──────── INFORMATION SHOWN
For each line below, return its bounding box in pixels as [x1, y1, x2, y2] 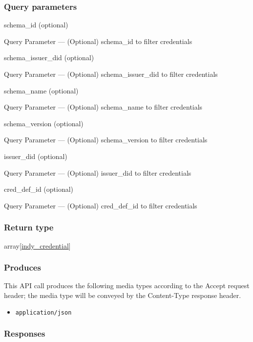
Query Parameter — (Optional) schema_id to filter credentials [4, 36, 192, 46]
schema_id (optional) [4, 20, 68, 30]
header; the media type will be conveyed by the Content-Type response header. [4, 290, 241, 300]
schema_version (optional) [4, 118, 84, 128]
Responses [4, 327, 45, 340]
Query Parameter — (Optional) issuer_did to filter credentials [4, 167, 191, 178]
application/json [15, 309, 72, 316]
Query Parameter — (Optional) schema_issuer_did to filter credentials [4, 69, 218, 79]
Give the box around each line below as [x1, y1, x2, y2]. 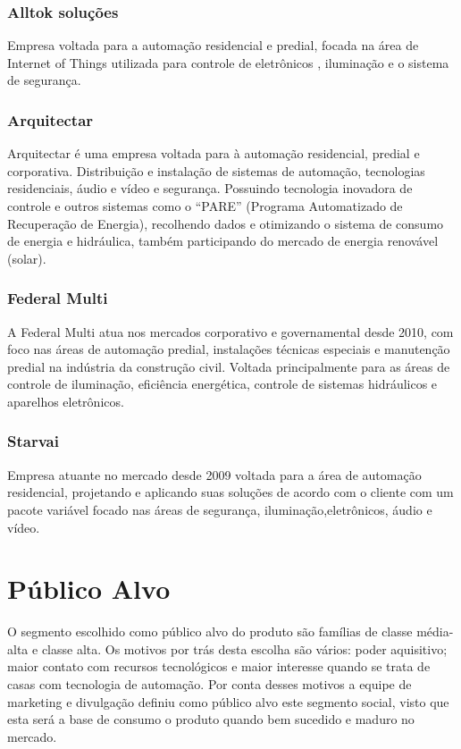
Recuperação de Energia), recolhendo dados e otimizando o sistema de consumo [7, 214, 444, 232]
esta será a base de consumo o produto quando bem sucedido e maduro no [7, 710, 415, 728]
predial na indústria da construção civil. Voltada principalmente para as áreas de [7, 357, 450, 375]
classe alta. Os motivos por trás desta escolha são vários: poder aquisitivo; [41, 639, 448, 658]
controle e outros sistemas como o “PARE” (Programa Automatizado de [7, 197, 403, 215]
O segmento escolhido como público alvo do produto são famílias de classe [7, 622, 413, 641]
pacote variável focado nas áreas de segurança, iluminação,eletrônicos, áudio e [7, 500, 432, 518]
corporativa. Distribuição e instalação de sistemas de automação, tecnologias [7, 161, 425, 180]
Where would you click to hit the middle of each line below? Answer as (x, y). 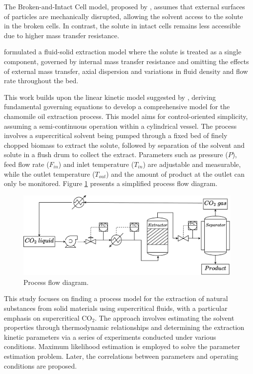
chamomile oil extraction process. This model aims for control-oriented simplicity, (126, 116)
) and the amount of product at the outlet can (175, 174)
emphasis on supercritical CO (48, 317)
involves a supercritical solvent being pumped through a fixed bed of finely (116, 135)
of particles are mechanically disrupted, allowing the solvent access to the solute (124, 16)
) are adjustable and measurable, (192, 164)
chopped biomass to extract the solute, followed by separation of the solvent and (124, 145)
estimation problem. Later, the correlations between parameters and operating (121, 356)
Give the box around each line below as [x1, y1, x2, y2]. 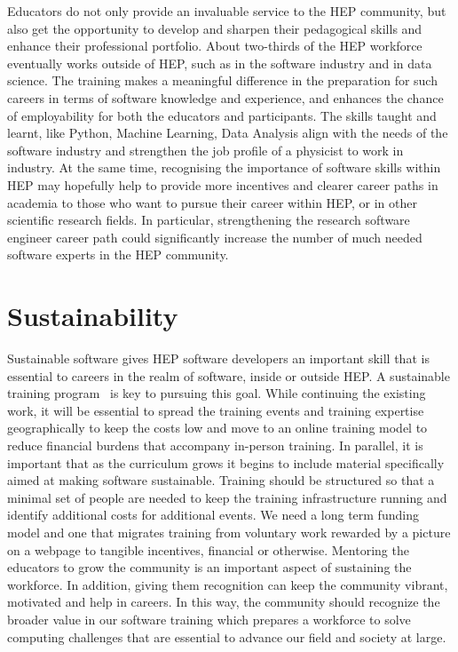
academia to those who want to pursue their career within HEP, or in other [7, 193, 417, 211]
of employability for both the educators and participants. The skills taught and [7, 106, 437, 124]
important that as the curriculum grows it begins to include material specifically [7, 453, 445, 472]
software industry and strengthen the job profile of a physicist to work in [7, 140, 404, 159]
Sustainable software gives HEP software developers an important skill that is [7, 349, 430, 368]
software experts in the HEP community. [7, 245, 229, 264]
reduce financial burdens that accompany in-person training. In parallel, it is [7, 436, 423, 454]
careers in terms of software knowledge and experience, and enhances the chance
────────────────
#### WORK TASK:
There is a run of lines above from the one with "involves a supercritical" to the one with "chopped biomass to"; print exactly that run, both ends included, and nothing else.

#### EXPECTED OUTPUT:
involves a supercritical solvent being pumped through a fixed bed of finely (116, 135)
of particles are mechanically disrupted, allowing the solvent access to the solute (124, 16)
) are adjustable and measurable, (192, 164)
chopped biomass to extract the solute, followed by separation of the solvent and (124, 145)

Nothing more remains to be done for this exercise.